(Task to carry out): This task calls for every entry below to be repeated exactly, without the pictures.

>>

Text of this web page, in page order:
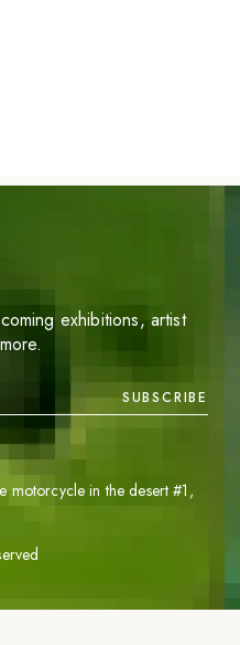
exhibitions, artist
SUBSCRIBE
motorcycle in the desert #1 ,
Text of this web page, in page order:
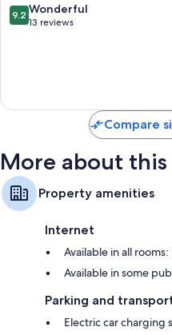
9.2
out
9.2 Wonderful
13 reviews
Compare
More about
Property amenities
Internet
Available in all rooms:
Available in some
Parking and
Electric car charging
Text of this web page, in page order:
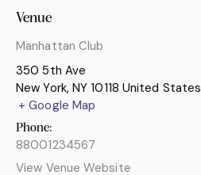
Venue
Manhattan Club
350 5th Ave
New York, NY 10118 United States
+ Google Map
Phone:
88001234567
View Venue Website
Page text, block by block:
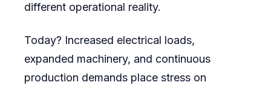
different operational reality.
Today? Increased electrical loads,
expanded machinery, and continuous
production demands place stress on
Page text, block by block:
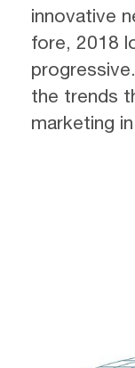
innovative
fore, 2018
the trends
marketing
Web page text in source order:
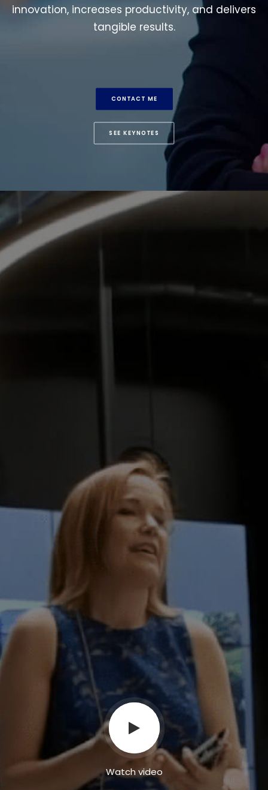
innovation, increases productivity, and delivers
tangible results.
CONTACT ME
SEE KEYNOTES
Watch video
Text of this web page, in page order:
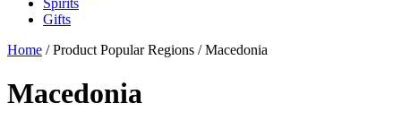
Gifts
Home / Product Popular Regions / Macedonia
Macedonia
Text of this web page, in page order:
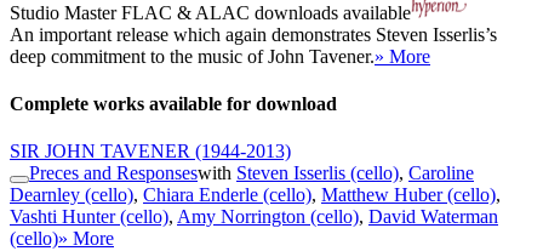
Studio MasterFLAC & ALAC downloads available
An important release which again demonstrates Steven Isserlis’s
deep commitment to the music of John Tavener.» More
Complete works available for download
SIR JOHN TAVENER (1944-2013)
Preces and Responseswith Steven Isserlis (cello), Caroline
Dearnley (cello), Chiara Enderle (cello), Matthew Huber (cello),
Vashti Hunter (cello), Amy Norrington (cello), David Waterman
(cello)» More

<<

(Solution for this problem):
Text of this web page, in page order:
exhibitions, artist
SUBSCRIBE
motorcycle in the desert #1 ,
Text of this web page, in page order:
9.2
out
9.2 Wonderful
13 reviews
Compare
More about
Property amenities
Internet
Available in all rooms:
Available in some
Parking and
Electric car charging
Text of this web page, in page order:
Venue
Manhattan Club
350 5th Ave
New York, NY 10118 United States
+ Google Map
Phone:
88001234567
View Venue Website
Page text, block by block:
different operational reality.
Today? Increased electrical loads,
expanded machinery, and continuous
production demands place stress on
Page text, block by block:
innovative
fore, 2018
the trends
marketing
Web page text in source order:
innovation, increases productivity, and delivers
tangible results.
CONTACT ME
SEE KEYNOTES
Watch video
Text of this web page, in page order:
Gifts
Home / Product Popular Regions / Macedonia
Macedonia
Text of this web page, in page order:
Studio MasterFLAC & ALAC downloads available
An important release which again demonstrates Steven Isserlis’s
deep commitment to the music of John Tavener.» More
Complete works available for download
SIR JOHN TAVENER (1944-2013)
Preces and Responseswith Steven Isserlis (cello), Caroline
Dearnley (cello), Chiara Enderle (cello), Matthew Huber (cello),
Vashti Hunter (cello), Amy Norrington (cello), David Waterman
(cello)» More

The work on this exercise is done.